> **Input data**:
===============

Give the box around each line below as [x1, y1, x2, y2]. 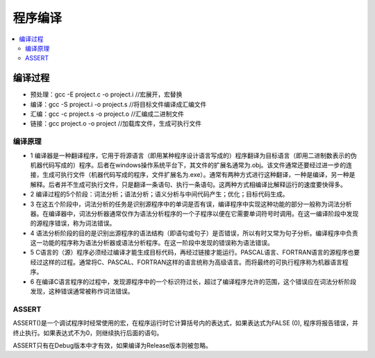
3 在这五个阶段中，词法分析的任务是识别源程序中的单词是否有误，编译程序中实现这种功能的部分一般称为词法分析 [30, 200, 352, 208]
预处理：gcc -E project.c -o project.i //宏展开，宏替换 [30, 90, 183, 99]
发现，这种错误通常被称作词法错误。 [30, 287, 134, 296]
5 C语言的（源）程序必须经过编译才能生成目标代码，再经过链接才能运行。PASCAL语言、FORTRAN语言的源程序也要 [30, 248, 360, 257]
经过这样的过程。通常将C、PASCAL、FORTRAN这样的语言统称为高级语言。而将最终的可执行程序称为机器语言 [30, 257, 343, 266]
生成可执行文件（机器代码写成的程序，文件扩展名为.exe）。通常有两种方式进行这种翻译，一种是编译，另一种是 [42, 171, 356, 179]
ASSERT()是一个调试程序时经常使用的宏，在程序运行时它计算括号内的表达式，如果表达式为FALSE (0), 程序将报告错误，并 [12, 319, 359, 327]
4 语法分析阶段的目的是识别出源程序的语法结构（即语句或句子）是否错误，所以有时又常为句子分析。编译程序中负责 [30, 229, 358, 237]

===============

> **Work required**: Every entry above is to be copied verbatim, with the pictures removed.

> **Response**:
Give the box around each line below as [x1, y1, x2, y2]. 
3 在这五个阶段中，词法分析的任务是识别源程序中的单词是否有误，编译程序中实现这种功能的部分一般称为词法分析 [30, 200, 352, 208]
预处理：gcc -E project.c -o project.i //宏展开，宏替换 [30, 90, 183, 99]
发现，这种错误通常被称作词法错误。 [30, 287, 134, 296]
5 C语言的（源）程序必须经过编译才能生成目标代码，再经过链接才能运行。PASCAL语言、FORTRAN语言的源程序也要 [30, 248, 360, 257]
经过这样的过程。通常将C、PASCAL、FORTRAN这样的语言统称为高级语言。而将最终的可执行程序称为机器语言 [30, 257, 343, 266]
生成可执行文件（机器代码写成的程序，文件扩展名为.exe）。通常有两种方式进行这种翻译，一种是编译，另一种是 [42, 171, 356, 179]
ASSERT()是一个调试程序时经常使用的宏，在程序运行时它计算括号内的表达式，如果表达式为FALSE (0), 程序将报告错误，并 [12, 319, 359, 327]
4 语法分析阶段的目的是识别出源程序的语法结构（即语句或句子）是否错误，所以有时又常为句子分析。编译程序中负责 [30, 229, 358, 237]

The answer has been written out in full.